See the constructor of VolumeSystem.

Unmounter

class imagemounter.Unmounter(casename=None, pretty=False, mountdir=None, allow_greedy=True, *args, **kwargs)

Allows easy unmounting of left-overs of ImageParser calls.

Instantiation of this class automatically indexes the mountpoints and loopbacks currently on the system. However, in the time between calling any find function and actually unmounting anything, the system may change.
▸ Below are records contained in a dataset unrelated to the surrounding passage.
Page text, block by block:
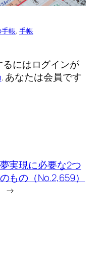
帳, 手帳
にはログインが
. あなたは会員です
夢実現に必要な2つ
のもの（No.2,659）
→
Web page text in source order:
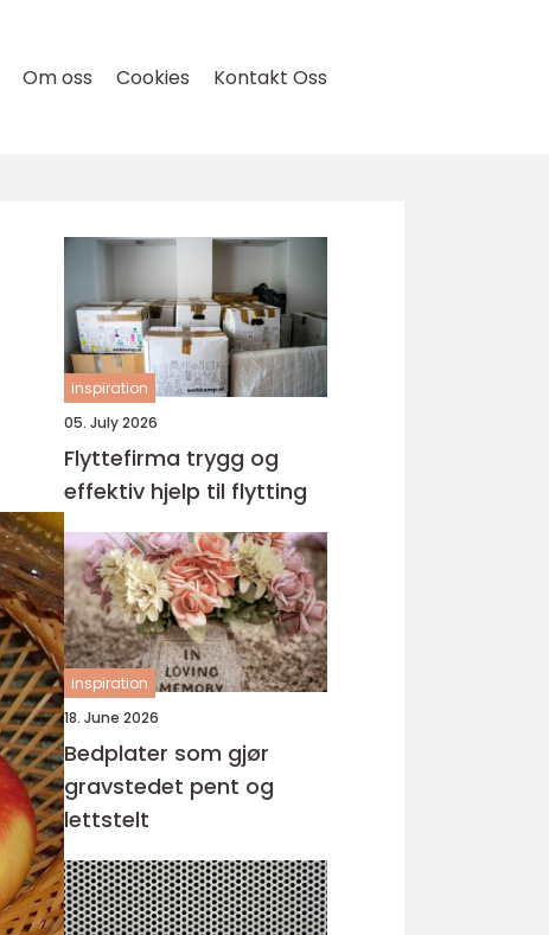
Om oss Cookies Kontakt Oss
inspiration
05. July 2026
Flyttefirma trygg og
effektiv hjelp til flytting
inspiration
18. June 2026
Bedplater som gjør
gravstedet pent og
lettstelt
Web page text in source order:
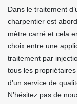
Dans le traitement
charpentier est
mètre carré et cela
choix entre une
traitement par
tous les
d’un service de
N’hésitez pas de
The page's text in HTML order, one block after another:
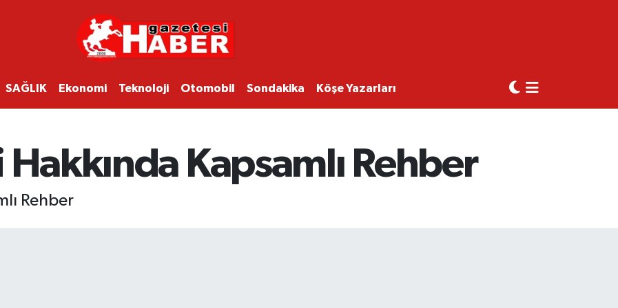
SAĞLIK Ekonomi Teknoloji Otomobil Sondakika Köşe Yazarları
Kapsamlı Rehber
Rehber
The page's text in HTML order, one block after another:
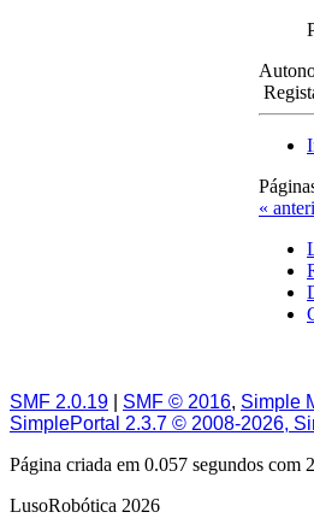
«
SMF 2.0.19 SMF © 2016, Simple
SimplePortal 2.3.7 © 2008-2026,
Página criada em 0.057 segundos com
LusoRobótica 2026
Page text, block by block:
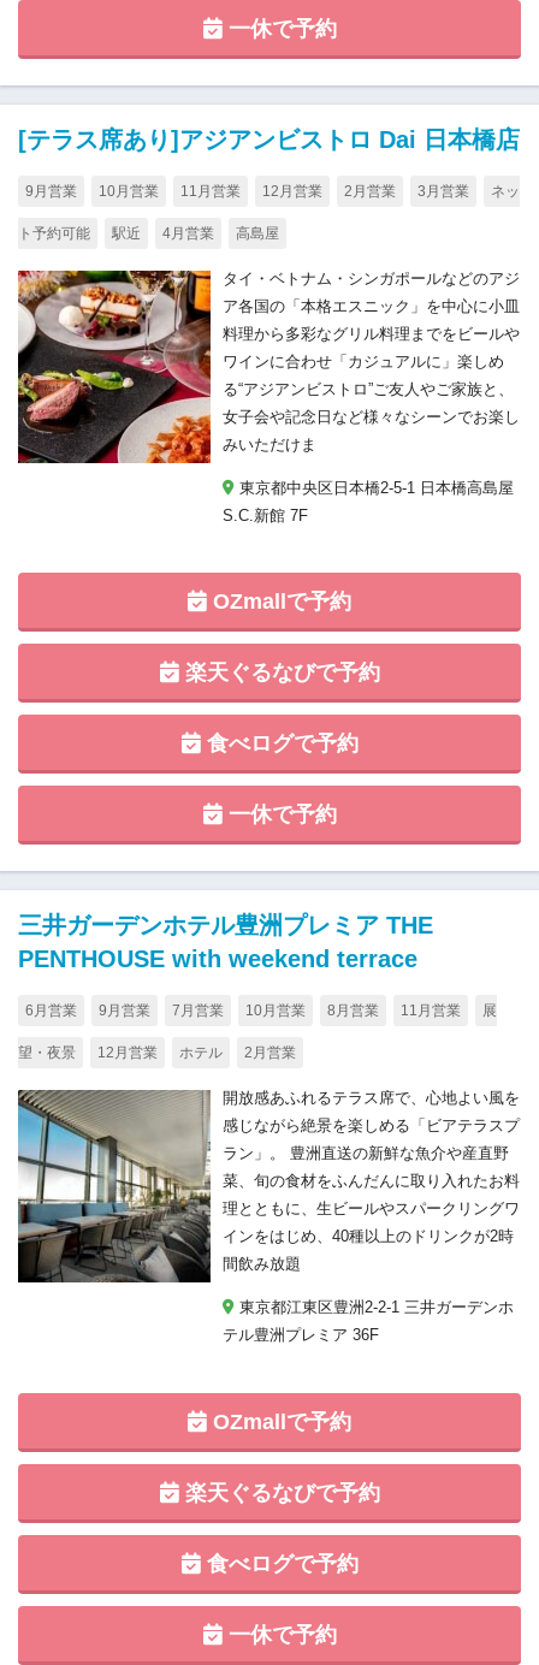
一休で予約
[テラス席あり]アジアンビストロ Dai 日本橋店
9月営業 10月営業 11月営業 12月営業 2月営業 3月営業 ネッ
ト予約可能 駅近 4月営業 高島屋
タイ・ベトナム・シンガポールなどのアジ
ア各国の「本格エスニック」を中心に小皿
料理から多彩なグリル料理までをビールや
ワインに合わせ「カジュアルに」楽しめ
る“アジアンビストロ”ご友人やご家族と、
女子会や記念日など様々なシーンでお楽し
みいただけま
東京都中央区日本橋2-5-1 日本橋高島屋
S.C.新館 7F
OZmallで予約
楽天ぐるなびで予約
食べログで予約
一休で予約
三井ガーデンホテル豊洲プレミア THE
PENTHOUSE with weekend terrace
6月営業 9月営業 7月営業 10月営業 8月営業 11月営業 展
望・夜景 12月営業 ホテル 2月営業
開放感あふれるテラス席で、心地よい風を
感じながら絶景を楽しめる「ビアテラスプ
ラン」。 豊洲直送の新鮮な魚介や産直野
菜、旬の食材をふんだんに取り入れたお料
理とともに、生ビールやスパークリングワ
インをはじめ、40種以上のドリンクが2時
間飲み放題
東京都江東区豊洲2-2-1 三井ガーデンホ
テル豊洲プレミア 36F
OZmallで予約
楽天ぐるなびで予約
食べログで予約
一休で予約
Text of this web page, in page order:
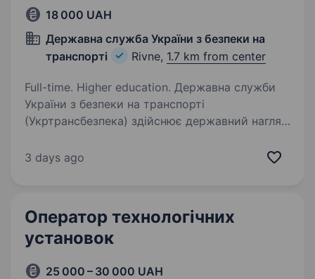
18 000 UAH
Державна служба України з безпеки на
транспорті
Rivne, 1.7 km from center
Full-time. Higher education. Державна служби
України з безпеки на транспорті
(Укртрансбезпека) здійснює державний нагляд
міському електричному, залізничному
3 days ago
Оператор технологічних
установок
25 000 – 30 000 UAH
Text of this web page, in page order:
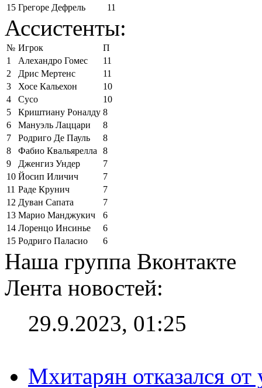
15 Грегоре Дефрель 11
Ассистенты:
№ Игрок
П
1
Алехандро Гомес
11
2
Дрис Мертенс
11
3
Хосе Кальехон
10
4
Сусо
10
5
Криштиану Роналду 8
6
Мануэль Лаццари
8
7
Родриго Де Пауль
8
8
Фабио Квальярелла
8
9
Дженгиз Ундер
7
10 Йосип Иличич
7
11 Раде Крунич
7
12 Дуван Сапата
7
13 Марио Манджукич
6
14 Лоренцо Инсинье
6
15 Родриго Паласио 6
Наша группа Вконтакте
Лента новостей:
29.9.2023, 01:25
Мхитарян отказался от
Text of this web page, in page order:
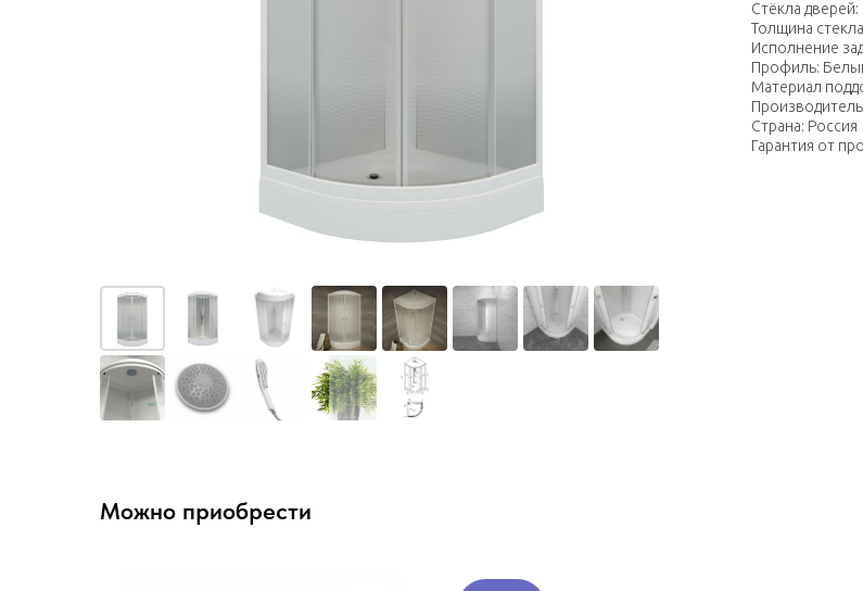
Стёкла
Толщина
Исполнение
Профиль:
Материал
Страна: Россия
Гарантия от
Можно приобрести
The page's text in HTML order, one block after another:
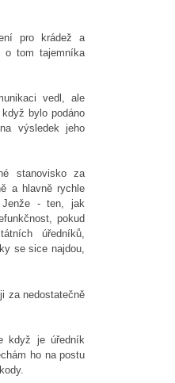
pro krádež a
o tom tajemníka
vedl, ale
bylo podáno
výsledek jeho
stanovisko za
a hlavně rychle
Jenže - ten, jak
pokud
úředníků,
se sice najdou,
za nedostatečně
když je úředník
ho na postu
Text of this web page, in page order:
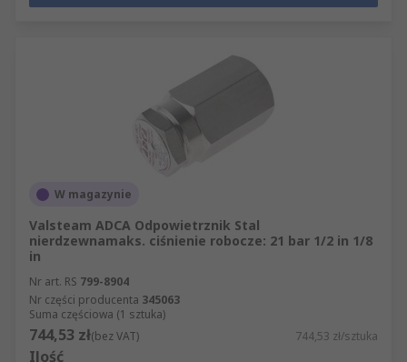
W magazynie
Valsteam ADCA Odpowietrznik Stal
nierdzewnamaks. ciśnienie robocze: 21 bar 1/2 in 1/8
in
Nr art. RS 799-8904
Nr części producenta 345063
Suma częściowa (1 sztuka)
744,53 zł(bez VAT) 744,53 zł/sztuka
Ilość
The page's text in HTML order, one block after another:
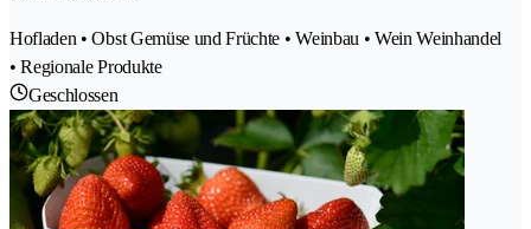
Hofladen • Obst Gemüse und Früchte • Weinbau • Wein Weinhandel
• Regionale Produkte
Geschlossen
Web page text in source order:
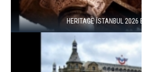
İSTANBUL 2026 BAŞLADI

This can be especially painful when using preview_unmount().

Parameters:
  • casename (str) – The casename to be unmounted, see ImageParser
  • pretty (bool) – Whether the volumes were mounted using pretty mount, see Volume
  • mountdir (str) – The mountdir wheret he volumes were mounted, see Volume
  • allow_greedy (bool) – When none of the parameters are specified, by default, a greedy method will try to find as much possible mount points as possible.
preview_unmount()

Returns a list of all commands that would be executed if the unmount() method would be called.

Note: any system changes between calling this method and calling unmount() aren’t listed by this command.

unmount()

Calls all unmount methods in the correct order.

find_bindmounts()

Finds all bind mountpoints that are inside mounts that match the re_pattern

find_mounts()

Finds all mountpoints that are mounted to a directory matching re_pattern or originate from a directory matching orig_re_pattern.

find_base_images()

Finds all mountpoints that are mounted to a directory matching orig_re_pattern.

find_volume_groups()

Finds all volume groups that are mounted through a loopback originating from orig_re_pattern.

Generator yields tuples of vgname, pvname

find_loopbacks()

Finds all loopbacks originating from orig_re_pattern.

Generator yields device names

find_clean_dirs()

Finds all (temporary) directories according to the glob and re patterns that should be cleaned.

unmount_bindmounts()

Unmounts all bind mounts identified by find_bindmounts()

unmount_mounts()

Unmounts all mounts identified by find_mounts()

unmount_base_images()

Unmounts all mounts identified by find_base_images()

unmount_volume_groups()

Unmounts all volume groups and related loopback devices as identified by find_volume_groups()

unmount_loopbacks()

Unmounts all loopback devices as identified by find_loopbacks()

clean_dirs()

Does a final cleaning of the (temporary) directories according to find_clean_dirs().

re_pattern

The regex pattern used to look for volume mountpoints.

glob_pattern

The glob pattern used to look for volume mountpoints. Always used in conjunction with the re_pattern.

orig_re_pattern

The regex pattern used to look for base mountpoints.

orig_glob_pattern

The glob pattern used to look for base mountpoints. Always used in conjunction with the orig_re_pattern.

be_greedy

If set, some more volumes and mountpoints may be found.